If you’re like other people in America, you may be having difficulty saving for your retirement and want sound retirement advice. Even with the tax deduction, workers that make less than $40,000 – $50,000 per year might be strapped to find room in their budgets for a qualified plan contribution (e.g. 401k plan), especially if they have dependents. Once the mortgage, car payment, insurance coverage, utilities and other monthly living expenses have been paid, there may be little or nothing left.
But here’s some advice for cash-strapped workers to be in a position to either begin or at least improve their retirement savings by a few hundred dollars every year. The Economic Growth and Tax Relief Act of 2001 produced a retirement incentive known as the Retirement Saver’s Tax Credit. This is a non-refundable credit that can reduce any eligible taxpayer’s total tax owed on a dollar-for-dollar basis, based upon how much the taxpayer adds to their retirement program or IRA.
Credit Rate | Married Filing Jointly | Head of Household | All other filers |
50% | $0-$33,500 | $0-$25,125 | $0-$16,750 |
20% | $31,501-$36,000 | $25,126-$27,000 | $16,751-$18,000 |
10% | $36,001-$55,500 | $27,001-$41,625 | $18,001-$27,750 |
Eligibility to follow this retirement advice, requires you to be at least 18 years old and not be a full-time student with another person claiming you as a dependent on their tax return. This credit may be in addition to any deductions which you could claim because of depositing retirement plan contributions. Any contribution to a traditional or Roth IRA, SEP, Simple IRA, 401(k), 403(b) or 457 program will count towards the credit. The amount of the credit will range from 10% to 50% of your eligible contribution to as much as $2,000. This places the best possible credit at $1,000 (as much as $2,000 credit if filing jointly and every partner contributes $2,000 or more to a retirement program). The chart breaks down the amount of credit that can be claimed.
The most effective retirement advice it to make and conserve as much as possible. The lower your adjusted gross income (AGI), the higher the credit. For example, if you’re married filing jointly, your AGI less than $33,500, and also you each make Roth IRA contributions of $2,000, you will obtain the full credit of $1,000 each (a total of $2,000). The Pension Protection Act of 2006 created this credit permanent and also added an annual cost-of-living modification for inflation.

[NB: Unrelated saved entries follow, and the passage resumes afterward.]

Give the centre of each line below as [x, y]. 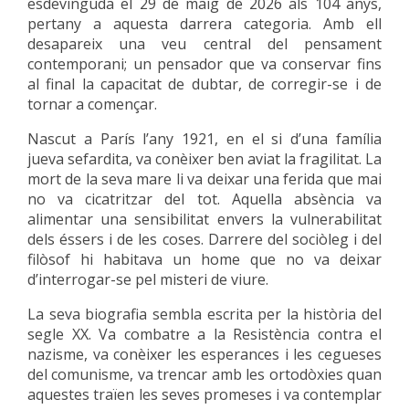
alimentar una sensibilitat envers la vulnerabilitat [204, 219]
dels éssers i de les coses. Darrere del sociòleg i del [204, 239]
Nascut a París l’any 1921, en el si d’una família [204, 139]
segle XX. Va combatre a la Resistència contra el [204, 334]
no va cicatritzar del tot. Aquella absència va [204, 199]
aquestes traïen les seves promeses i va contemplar [204, 394]
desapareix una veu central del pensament [204, 44]
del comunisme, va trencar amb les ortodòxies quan [204, 374]

It seems impossible for anyone to have funds to make retirement contributions even with the credit. However, should you have a low-income but inherit money or refinance your home (both are sources of cash that do not increase your income), you can use those or any funds to place into retirement accounts and qualify for the credit.

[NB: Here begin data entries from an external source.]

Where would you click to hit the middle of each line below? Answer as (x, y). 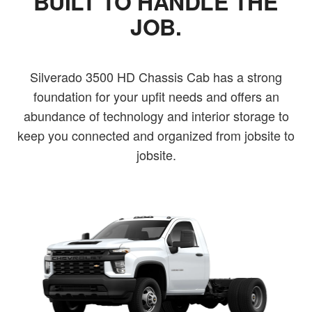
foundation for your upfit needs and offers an (156, 96)
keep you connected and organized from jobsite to (156, 135)
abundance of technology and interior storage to (156, 116)
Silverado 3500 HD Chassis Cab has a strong (156, 77)
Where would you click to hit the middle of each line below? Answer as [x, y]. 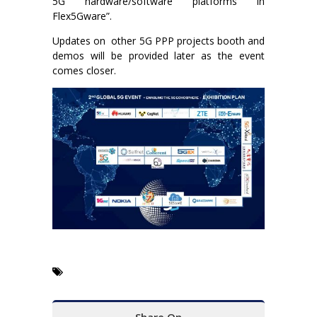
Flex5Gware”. [82, 16]
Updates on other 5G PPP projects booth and [158, 40]
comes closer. [84, 70]
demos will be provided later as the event [158, 55]

If you are behind in saving for retirement we hope this retirement advice can help you make some headway.
Diamond Cuts says
Great tips here. Question – do you think it is important to pay off credit card debt before commencing retirement savings? Although I understand that “starting early” is always good, it seems that the money “lost” through CC interest rate is greater than the rate of return from investments – what do you think?